So this post is dedicated to the 5 most unforgettable characters I have read about. I guess books you read in your childhood impress you much more, so this list is slightly favoured towards fiction I read long long ago. You would also have a list of favourite characters right ? Let’s see how much my list matches yours!!! 🙂
Yeah, topping this list is Catherine Earnshaw from “Wuthering Heights” by Emile Bronte. I first read Wuthering Heights when I was thirteen (and I’ve read it over and over again!). It is an amazing story of unfulfilled love, an all-consuming romantic passion, alarming you with the violence of emotions and the scary dark shades of the characters. No wonder, the scenes of the novel struck in my mind forever. The desolate moors, the ghostly visage of Heathcliff and Catherine. If there was one book that made the most vivid impression on me in my childhood, then it was this one. And I can never forget the introduction to Catherine in the movie, where she wails on the window as a ghost, pleading to come in.
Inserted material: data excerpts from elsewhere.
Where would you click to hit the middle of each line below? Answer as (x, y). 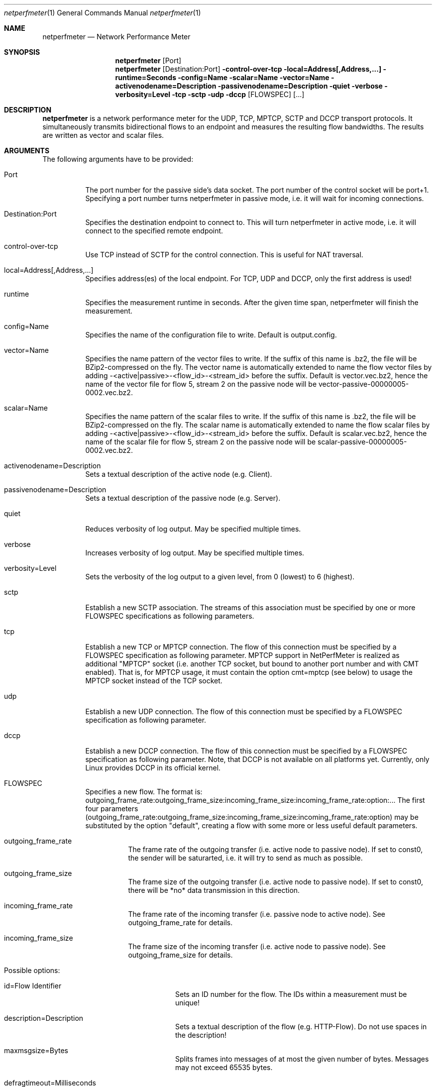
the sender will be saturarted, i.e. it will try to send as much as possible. (245, 858)
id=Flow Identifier (33, 986)
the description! (201, 1035)
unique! (187, 1003)
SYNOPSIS (22, 52)
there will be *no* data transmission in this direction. (214, 890)
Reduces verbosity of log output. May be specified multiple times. (193, 529)
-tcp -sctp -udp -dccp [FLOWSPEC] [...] (238, 94)
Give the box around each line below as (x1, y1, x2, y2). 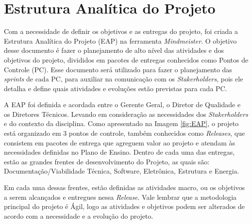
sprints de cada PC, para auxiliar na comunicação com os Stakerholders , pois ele (4, 74, 243, 84)
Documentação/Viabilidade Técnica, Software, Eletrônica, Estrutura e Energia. (4, 166, 239, 176)
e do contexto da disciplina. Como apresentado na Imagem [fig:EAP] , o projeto (4, 118, 239, 128)
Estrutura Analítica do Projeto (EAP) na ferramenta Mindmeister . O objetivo (4, 35, 237, 46)
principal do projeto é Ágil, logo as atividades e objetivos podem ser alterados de (4, 201, 245, 211)
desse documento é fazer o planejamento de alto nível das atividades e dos (4, 45, 224, 55)
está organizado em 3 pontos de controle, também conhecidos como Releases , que (4, 128, 245, 138)
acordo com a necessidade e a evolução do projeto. (4, 210, 153, 221)
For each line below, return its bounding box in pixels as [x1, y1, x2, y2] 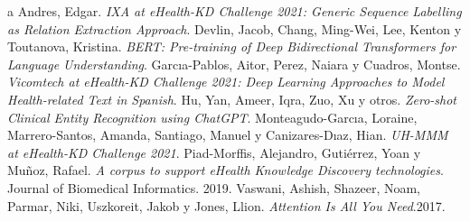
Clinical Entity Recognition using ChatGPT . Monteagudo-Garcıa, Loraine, [7, 107, 418, 126]
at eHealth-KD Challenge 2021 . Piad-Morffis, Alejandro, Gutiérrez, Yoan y [7, 143, 421, 161]
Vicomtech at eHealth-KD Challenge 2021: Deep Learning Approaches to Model [7, 72, 445, 91]
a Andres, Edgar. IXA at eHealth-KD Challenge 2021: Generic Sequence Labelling [7, 2, 462, 20]
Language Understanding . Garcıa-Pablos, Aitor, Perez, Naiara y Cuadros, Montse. [7, 54, 461, 73]
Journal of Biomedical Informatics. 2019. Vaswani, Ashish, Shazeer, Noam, [7, 178, 420, 197]
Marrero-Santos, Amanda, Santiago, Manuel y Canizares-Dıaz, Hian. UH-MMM [7, 125, 448, 144]
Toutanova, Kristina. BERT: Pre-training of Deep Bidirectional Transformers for [7, 37, 456, 56]
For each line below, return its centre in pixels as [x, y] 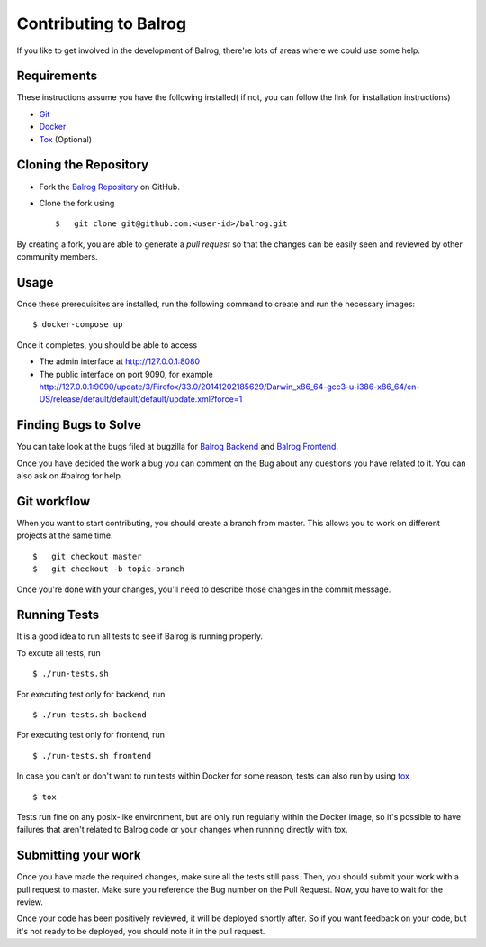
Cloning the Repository [82, 165]
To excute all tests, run [58, 652]
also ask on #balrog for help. [70, 476]
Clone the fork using [77, 203]
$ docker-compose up [78, 325]
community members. [57, 257]
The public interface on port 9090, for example [126, 374]
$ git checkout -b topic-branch [108, 569]
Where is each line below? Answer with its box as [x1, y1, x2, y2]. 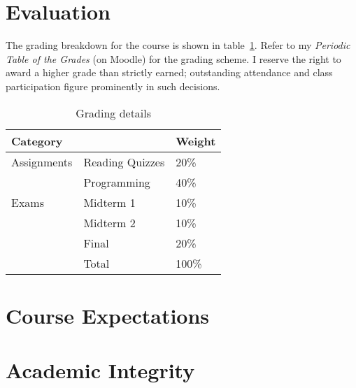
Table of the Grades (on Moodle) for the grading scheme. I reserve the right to [6, 51, 341, 66]
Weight [176, 132, 216, 149]
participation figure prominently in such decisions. [6, 78, 220, 93]
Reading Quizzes [83, 153, 165, 170]
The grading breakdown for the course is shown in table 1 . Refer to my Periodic [6, 38, 350, 52]
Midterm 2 [83, 214, 136, 231]
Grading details [76, 104, 152, 121]
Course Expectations [6, 301, 210, 329]
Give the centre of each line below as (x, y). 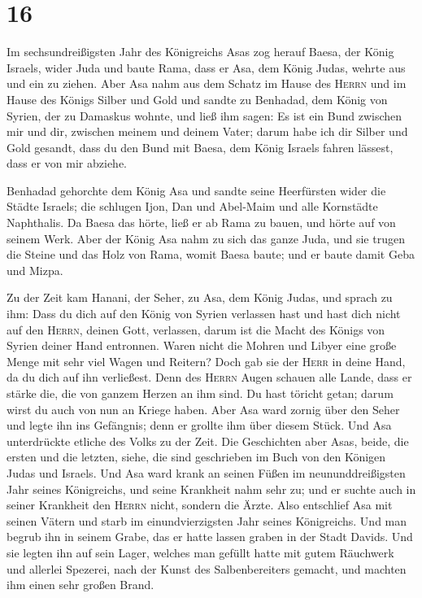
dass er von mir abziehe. (67, 163)
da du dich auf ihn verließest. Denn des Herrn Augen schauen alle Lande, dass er (209, 377)
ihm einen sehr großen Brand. (80, 585)
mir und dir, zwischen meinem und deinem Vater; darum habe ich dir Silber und (207, 131)
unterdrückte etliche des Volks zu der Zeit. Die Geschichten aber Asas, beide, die (208, 441)
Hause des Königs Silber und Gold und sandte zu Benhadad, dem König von (197, 99)
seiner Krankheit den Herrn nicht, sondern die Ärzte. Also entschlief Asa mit (200, 505)
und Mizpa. (35, 270)
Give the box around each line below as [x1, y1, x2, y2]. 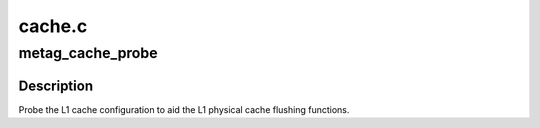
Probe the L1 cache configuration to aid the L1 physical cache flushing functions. [18, 103, 350, 115]
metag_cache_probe [18, 44, 159, 62]
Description [18, 77, 94, 94]
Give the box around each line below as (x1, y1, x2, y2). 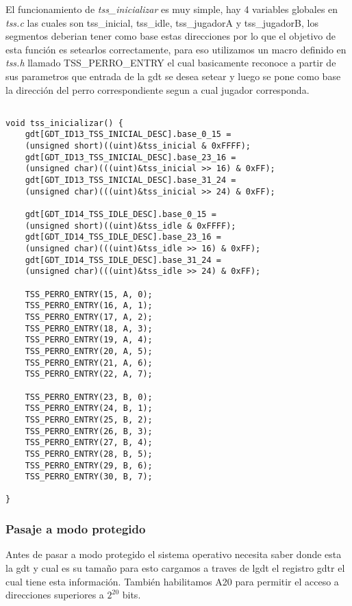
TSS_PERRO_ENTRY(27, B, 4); (25, 438, 153, 448)
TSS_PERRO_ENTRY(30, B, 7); (25, 472, 153, 482)
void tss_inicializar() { (5, 118, 123, 128)
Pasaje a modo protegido (5, 520, 146, 538)
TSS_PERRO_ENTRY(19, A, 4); (25, 335, 153, 345)
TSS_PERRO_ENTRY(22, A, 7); (25, 369, 153, 379)
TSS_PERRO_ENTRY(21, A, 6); (25, 357, 153, 368)
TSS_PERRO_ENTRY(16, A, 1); (25, 301, 153, 311)

And as you read further, her character gets even more unforgettable. My memory of her is still fresh: her cruel yet loving nature, her tempestuous character with a ferocity and depth of passion which will singe you. And the haunting description of Catherine in rage- her hair flying over her shoulders, her eyes flashing.. She has some passion within her that drives the whole story forward, and even after her death, Catherine is an overpowering presence in the events that follow.
I have obsessed about Salander over and over again after having read The Millenium Trilogy. You can read that here. What makes her awesome is the combination of brains and brawn with a nasty – “I’m-not-going-to-apologize-for-the-way-I’ve-led-my-life attitude.A self-confessed freak and weirdo, she needn’t say much to alarm you. The simple – “Keep in mind that I’m crazy, won’t you?” would suffice. She is perhaps the few characters from modern fiction that has impressed me so much (most of my favourites are from age old classics!)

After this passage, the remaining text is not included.